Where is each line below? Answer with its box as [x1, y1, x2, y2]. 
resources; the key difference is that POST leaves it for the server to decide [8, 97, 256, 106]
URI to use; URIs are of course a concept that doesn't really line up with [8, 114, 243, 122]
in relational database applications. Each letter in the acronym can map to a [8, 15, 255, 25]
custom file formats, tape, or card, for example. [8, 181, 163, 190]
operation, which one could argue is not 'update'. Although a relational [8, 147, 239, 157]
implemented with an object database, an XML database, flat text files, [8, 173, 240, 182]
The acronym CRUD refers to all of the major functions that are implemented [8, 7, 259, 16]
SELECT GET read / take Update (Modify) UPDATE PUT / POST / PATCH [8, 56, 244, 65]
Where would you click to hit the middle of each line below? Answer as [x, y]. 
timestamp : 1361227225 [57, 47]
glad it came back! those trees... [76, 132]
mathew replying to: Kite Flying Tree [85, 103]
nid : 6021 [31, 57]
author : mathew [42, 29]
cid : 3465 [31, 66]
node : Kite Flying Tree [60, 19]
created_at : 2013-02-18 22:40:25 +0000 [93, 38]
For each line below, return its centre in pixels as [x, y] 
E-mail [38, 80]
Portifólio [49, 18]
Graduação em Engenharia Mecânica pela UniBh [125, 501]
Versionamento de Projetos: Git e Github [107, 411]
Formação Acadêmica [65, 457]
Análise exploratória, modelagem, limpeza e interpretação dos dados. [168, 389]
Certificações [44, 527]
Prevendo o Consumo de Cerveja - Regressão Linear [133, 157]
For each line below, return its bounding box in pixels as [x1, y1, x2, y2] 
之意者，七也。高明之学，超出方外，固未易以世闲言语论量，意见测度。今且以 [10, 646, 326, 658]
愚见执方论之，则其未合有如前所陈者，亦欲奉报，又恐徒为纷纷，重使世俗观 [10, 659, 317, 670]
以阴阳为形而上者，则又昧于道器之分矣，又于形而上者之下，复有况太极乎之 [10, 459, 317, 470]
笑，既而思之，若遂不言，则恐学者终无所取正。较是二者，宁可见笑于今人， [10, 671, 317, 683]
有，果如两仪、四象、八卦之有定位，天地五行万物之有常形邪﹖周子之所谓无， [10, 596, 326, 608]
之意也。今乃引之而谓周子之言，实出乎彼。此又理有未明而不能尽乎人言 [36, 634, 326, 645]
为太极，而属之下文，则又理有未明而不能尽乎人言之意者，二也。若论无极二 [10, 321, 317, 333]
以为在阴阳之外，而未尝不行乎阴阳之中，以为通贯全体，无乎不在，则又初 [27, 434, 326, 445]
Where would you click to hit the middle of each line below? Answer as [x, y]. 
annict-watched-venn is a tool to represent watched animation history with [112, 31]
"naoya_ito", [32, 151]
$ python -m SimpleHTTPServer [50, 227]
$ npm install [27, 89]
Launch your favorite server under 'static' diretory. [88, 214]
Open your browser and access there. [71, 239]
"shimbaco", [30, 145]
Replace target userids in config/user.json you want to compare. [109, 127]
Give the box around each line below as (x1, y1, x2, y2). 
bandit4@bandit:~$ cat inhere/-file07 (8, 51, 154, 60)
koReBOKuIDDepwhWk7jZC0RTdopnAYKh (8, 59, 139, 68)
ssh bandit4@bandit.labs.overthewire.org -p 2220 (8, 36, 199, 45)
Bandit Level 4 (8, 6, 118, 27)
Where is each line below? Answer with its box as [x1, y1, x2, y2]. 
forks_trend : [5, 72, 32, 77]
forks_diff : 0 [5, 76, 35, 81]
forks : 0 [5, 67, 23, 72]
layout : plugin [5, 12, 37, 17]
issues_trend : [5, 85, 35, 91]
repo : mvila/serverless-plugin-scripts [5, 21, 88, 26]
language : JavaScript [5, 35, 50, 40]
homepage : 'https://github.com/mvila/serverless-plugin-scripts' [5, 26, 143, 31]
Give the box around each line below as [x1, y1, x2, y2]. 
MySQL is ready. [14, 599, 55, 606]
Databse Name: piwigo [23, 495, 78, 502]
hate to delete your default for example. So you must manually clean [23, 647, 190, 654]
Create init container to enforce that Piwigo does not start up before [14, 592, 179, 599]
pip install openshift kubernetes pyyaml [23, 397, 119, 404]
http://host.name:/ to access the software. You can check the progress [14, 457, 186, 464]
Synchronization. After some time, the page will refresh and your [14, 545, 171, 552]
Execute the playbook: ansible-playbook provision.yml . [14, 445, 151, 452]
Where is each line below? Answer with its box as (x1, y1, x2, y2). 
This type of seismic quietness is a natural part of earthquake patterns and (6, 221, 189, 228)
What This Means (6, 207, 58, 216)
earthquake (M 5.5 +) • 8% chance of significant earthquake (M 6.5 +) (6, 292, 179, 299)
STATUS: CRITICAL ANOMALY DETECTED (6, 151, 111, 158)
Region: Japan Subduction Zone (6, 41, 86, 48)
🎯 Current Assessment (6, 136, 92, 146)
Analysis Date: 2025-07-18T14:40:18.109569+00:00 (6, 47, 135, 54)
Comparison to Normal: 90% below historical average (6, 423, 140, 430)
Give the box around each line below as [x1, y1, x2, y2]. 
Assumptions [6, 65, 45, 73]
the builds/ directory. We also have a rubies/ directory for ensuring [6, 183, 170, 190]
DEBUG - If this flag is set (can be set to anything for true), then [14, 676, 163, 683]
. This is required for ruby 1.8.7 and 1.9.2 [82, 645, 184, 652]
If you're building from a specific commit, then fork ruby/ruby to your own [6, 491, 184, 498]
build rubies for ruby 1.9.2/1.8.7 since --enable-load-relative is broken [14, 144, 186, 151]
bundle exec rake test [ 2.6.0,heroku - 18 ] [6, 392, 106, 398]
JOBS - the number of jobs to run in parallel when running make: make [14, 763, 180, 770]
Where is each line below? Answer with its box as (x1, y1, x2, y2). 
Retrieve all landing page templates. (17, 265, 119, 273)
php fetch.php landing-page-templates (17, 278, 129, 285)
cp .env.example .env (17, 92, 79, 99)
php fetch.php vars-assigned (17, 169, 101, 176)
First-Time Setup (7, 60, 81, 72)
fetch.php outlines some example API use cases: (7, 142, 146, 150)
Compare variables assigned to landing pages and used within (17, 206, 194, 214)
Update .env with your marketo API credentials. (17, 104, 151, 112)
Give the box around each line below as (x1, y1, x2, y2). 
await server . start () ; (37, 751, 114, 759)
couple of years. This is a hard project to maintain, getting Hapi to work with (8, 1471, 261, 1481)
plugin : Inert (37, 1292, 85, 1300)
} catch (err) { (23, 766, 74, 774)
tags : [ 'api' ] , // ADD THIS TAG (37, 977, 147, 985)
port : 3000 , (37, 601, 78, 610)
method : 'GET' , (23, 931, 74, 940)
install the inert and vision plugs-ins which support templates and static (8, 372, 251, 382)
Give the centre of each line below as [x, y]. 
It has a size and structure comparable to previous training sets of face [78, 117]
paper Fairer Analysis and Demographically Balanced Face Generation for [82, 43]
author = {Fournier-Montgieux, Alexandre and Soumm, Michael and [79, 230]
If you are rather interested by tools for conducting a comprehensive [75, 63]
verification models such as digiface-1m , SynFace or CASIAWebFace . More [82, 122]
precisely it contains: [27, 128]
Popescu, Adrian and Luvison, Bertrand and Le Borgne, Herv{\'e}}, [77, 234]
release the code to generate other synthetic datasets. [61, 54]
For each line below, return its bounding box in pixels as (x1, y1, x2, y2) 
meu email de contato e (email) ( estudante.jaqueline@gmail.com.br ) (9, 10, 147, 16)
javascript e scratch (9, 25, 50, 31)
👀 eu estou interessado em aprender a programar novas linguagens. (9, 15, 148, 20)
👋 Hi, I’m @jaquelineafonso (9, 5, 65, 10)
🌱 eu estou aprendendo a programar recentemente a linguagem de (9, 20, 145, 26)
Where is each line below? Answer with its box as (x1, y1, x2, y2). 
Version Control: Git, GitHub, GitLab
=======
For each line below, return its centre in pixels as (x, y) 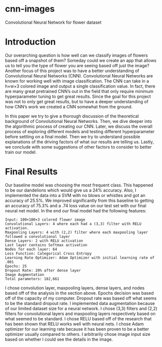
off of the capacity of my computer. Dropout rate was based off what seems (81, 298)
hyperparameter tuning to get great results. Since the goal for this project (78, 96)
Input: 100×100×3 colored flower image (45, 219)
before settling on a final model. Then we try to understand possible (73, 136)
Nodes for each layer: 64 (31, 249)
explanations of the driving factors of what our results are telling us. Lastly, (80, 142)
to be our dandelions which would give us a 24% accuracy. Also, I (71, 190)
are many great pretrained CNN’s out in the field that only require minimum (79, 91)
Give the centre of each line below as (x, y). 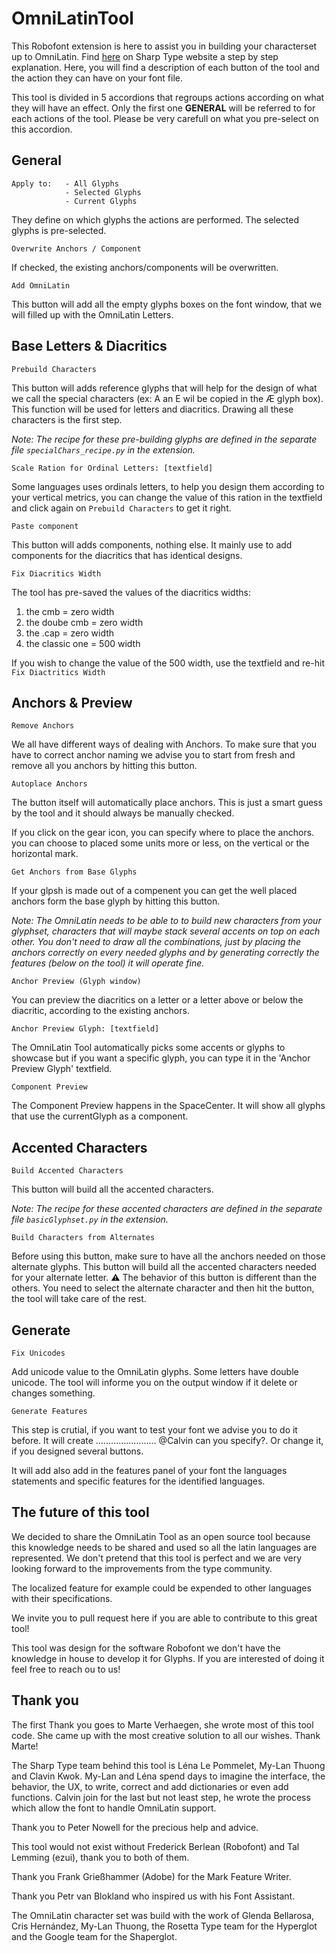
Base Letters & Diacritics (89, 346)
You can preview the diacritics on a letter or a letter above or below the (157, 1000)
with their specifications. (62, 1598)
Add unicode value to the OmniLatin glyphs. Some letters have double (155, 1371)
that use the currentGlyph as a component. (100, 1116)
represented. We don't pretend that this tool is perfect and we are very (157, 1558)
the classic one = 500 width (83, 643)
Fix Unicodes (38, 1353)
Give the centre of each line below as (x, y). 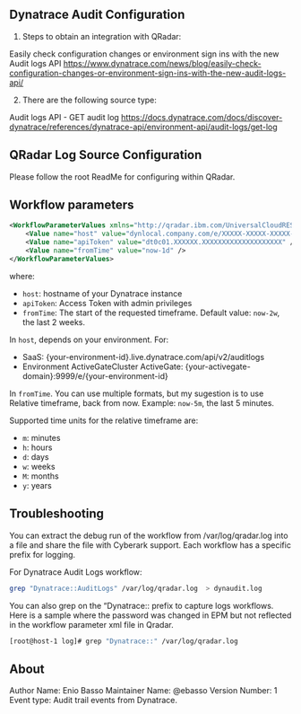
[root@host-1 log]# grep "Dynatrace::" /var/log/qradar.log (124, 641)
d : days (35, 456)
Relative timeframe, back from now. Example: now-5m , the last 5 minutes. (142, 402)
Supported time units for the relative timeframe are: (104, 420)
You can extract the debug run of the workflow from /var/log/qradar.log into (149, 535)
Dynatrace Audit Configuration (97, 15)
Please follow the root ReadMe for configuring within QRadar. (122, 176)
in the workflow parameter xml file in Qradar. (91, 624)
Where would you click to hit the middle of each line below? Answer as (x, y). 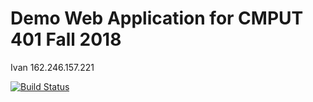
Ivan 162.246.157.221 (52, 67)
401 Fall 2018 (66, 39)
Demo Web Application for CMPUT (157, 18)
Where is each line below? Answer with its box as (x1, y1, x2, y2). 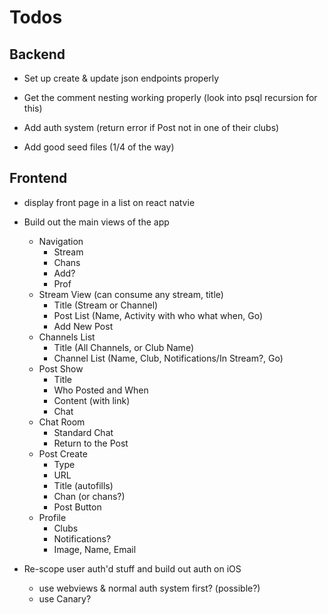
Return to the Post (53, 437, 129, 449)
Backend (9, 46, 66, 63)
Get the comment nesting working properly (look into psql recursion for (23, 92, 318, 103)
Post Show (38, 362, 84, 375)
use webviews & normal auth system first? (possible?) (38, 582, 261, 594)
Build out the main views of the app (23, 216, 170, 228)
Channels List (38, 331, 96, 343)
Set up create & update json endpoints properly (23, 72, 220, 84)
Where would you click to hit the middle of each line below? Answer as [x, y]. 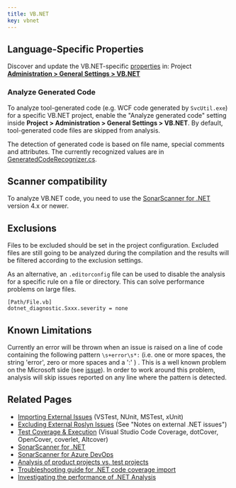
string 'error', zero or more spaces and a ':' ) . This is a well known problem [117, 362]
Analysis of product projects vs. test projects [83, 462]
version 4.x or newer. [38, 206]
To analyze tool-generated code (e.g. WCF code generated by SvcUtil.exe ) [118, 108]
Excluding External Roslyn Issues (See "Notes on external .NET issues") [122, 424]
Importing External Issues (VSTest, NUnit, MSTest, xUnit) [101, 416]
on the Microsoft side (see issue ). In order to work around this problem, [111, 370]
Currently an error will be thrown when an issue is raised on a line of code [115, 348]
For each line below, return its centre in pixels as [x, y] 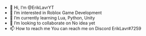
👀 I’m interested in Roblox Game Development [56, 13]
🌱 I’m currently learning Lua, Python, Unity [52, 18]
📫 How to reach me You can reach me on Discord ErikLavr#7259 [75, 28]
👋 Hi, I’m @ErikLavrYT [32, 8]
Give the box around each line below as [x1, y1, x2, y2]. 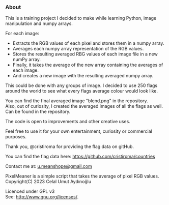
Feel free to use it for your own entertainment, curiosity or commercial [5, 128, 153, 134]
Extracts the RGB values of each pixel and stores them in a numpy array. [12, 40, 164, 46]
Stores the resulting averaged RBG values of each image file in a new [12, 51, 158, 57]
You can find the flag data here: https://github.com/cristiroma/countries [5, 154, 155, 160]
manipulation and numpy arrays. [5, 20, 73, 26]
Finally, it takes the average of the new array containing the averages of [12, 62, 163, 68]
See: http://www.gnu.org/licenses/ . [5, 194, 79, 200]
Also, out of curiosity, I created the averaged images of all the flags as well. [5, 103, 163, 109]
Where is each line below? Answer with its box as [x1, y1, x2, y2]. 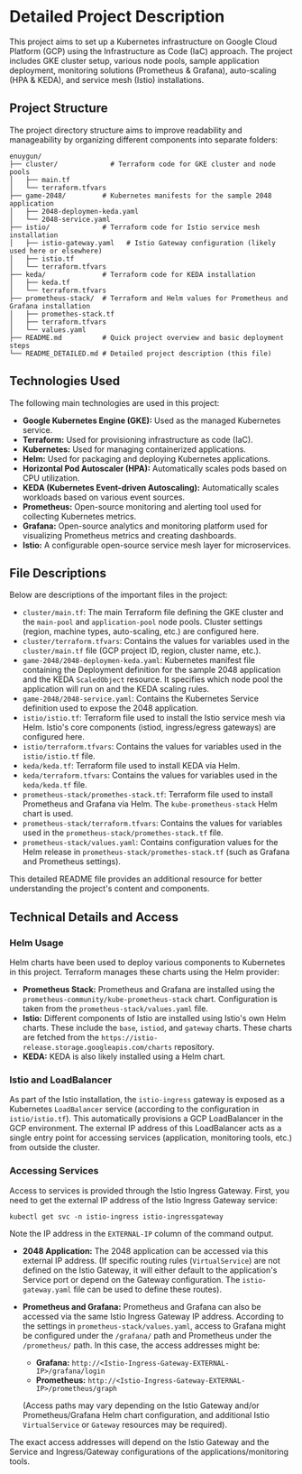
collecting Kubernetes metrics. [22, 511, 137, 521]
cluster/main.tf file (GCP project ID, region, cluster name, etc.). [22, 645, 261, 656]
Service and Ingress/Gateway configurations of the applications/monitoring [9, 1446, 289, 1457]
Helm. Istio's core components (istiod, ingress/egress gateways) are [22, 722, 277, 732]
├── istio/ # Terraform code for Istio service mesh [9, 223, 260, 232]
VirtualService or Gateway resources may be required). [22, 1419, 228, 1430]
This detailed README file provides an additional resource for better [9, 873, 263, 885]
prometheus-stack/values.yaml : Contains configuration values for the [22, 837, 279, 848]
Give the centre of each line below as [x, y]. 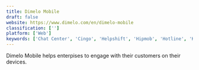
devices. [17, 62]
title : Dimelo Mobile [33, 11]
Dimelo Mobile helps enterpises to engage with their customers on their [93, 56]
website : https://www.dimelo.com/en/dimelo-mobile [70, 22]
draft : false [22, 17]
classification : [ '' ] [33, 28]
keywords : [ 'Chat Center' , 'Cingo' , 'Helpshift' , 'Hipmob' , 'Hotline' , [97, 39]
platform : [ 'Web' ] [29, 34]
=======
**Requirement**
From the records above, extract exactly and only the lines that begin at the line with "and [79, 230]" and stop after the line with "javascript e scratch (9, 25, 50, 31)".

**Response area**
author = {Fournier-Montgieux, Alexandre and Soumm, Michael and [79, 230]
If you are rather interested by tools for conducting a comprehensive [75, 63]
verification models such as digiface-1m , SynFace or CASIAWebFace . More [82, 122]
precisely it contains: [27, 128]
Popescu, Adrian and Luvison, Bertrand and Le Borgne, Herv{\'e}}, [77, 234]
release the code to generate other synthetic datasets. [61, 54]
For each line below, return its bounding box in pixels as (x1, y1, x2, y2) 
meu email de contato e (email) ( estudante.jaqueline@gmail.com.br ) (9, 10, 147, 16)
javascript e scratch (9, 25, 50, 31)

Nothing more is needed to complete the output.